GNU Lesser General Public License v3.0
9 stars 4 forks source link

Simplify directory construction using system commands #14

Closed zoey-rw closed 4 years ago

zoey-rw commented 4 years ago

The code to create a directory structure, in the server setup script, could be simplified by wrapping into a function and using system() calls. mkdir -p will create a directory if it does not exist, but will not overwrite or throw errors if there is already an existing directory. Below is an example of how I have used this before (not updated for the specific server setup of this pipeline).

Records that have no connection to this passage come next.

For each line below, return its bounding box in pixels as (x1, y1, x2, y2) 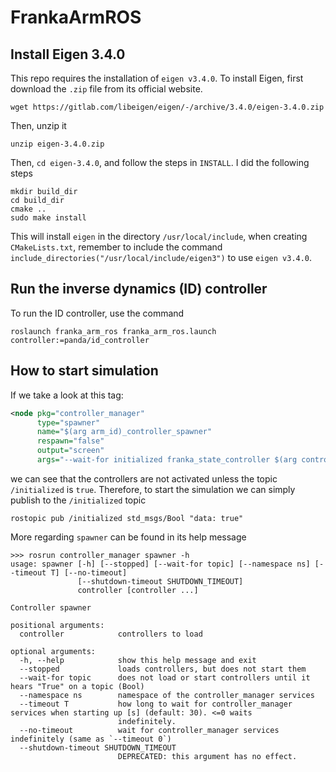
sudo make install (10, 213, 87, 223)
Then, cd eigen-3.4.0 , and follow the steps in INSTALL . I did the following (10, 157, 310, 168)
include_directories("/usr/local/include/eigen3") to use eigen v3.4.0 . (10, 252, 313, 263)
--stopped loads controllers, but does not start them (19, 664, 307, 674)
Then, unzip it (10, 120, 67, 131)
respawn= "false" (36, 436, 105, 446)
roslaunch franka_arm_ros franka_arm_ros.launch (10, 326, 217, 336)
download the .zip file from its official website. (10, 83, 203, 95)
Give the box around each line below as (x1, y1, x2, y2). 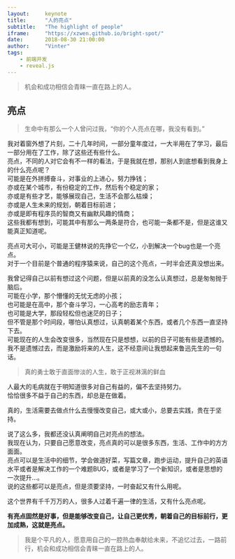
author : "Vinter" (7, 43, 71, 50)
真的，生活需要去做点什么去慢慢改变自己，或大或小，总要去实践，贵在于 (7, 406, 215, 415)
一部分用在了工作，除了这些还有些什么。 (7, 148, 124, 157)
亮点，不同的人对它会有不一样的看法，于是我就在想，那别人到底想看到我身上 (7, 157, 228, 165)
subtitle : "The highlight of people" (7, 23, 124, 30)
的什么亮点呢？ (7, 166, 50, 174)
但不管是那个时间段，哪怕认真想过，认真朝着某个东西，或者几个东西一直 (7, 318, 215, 326)
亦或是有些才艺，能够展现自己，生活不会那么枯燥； (7, 192, 155, 200)
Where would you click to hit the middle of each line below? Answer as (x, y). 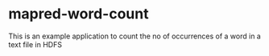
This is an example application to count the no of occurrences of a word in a (135, 36)
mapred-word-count (79, 14)
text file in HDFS (35, 44)

#  Load "tree" command by JennyBC
# twee vignette here: https://gist.github.com/jennybc/2bf1dbe6eb1f261dfe60
temp <- RCurl::getURL("https://gist.githubusercontent.com/jennybc/2bf1dbe6eb1f261dfe60/raw/c53fba8a861f82f90d895458e941a1056c8118f5/twee.R", ssl.verifypeer=F)
eval(parse(text = temp))

# Create data directory
create_data_directory <- function(path = ".", amplicon = c("ITS", "16S"), ...) {
  if (length(amplicon) == 1) {
    cmd <- paste0("mkdir -p data/{filt_seqs/",amplicon,",raw_seqs/",amplicon,",trimmed_seqs/",amplicon,",seq_tables/",amplicon,",output_files/",amplicon,"}")
  } else {
    cmd <- "mkdir -p data/{filt_seqs/{ITS,16S},raw_seqs/{ITS,16S},trimmed_seqs/{ITS,16S},seq_tables/{ITS,16S},output_files/{ITS,16S}}"
  }
  system(cmd)
  twee("data/", level = 2)
}

The twee() function prints a directory tree to illustrate file structures, for example:

> twee("./data/NEON_DOB/", level=2)
 Illumina
   |__NEON
-- sequence_metadata
   |__filesToStack10108
   |__mmg_soilMetadata_16S_2020-08-06.csv
   |__mmg_soilMetadata_ITS_2020-08-06.csv
-- soil
   |__filesToStack10078
   |__filesToStack10086
-- soilDatabase.rds
-- soilDB.db
claraqin commented 4 years ago

Thanks Zoey! If we use the system command to make directories, will there be compatibility issues between Windows and Linux-based systems? Are there downsides to using the dir.create function in R?

claraqin commented 4 years ago

Finished, in the most recent commit.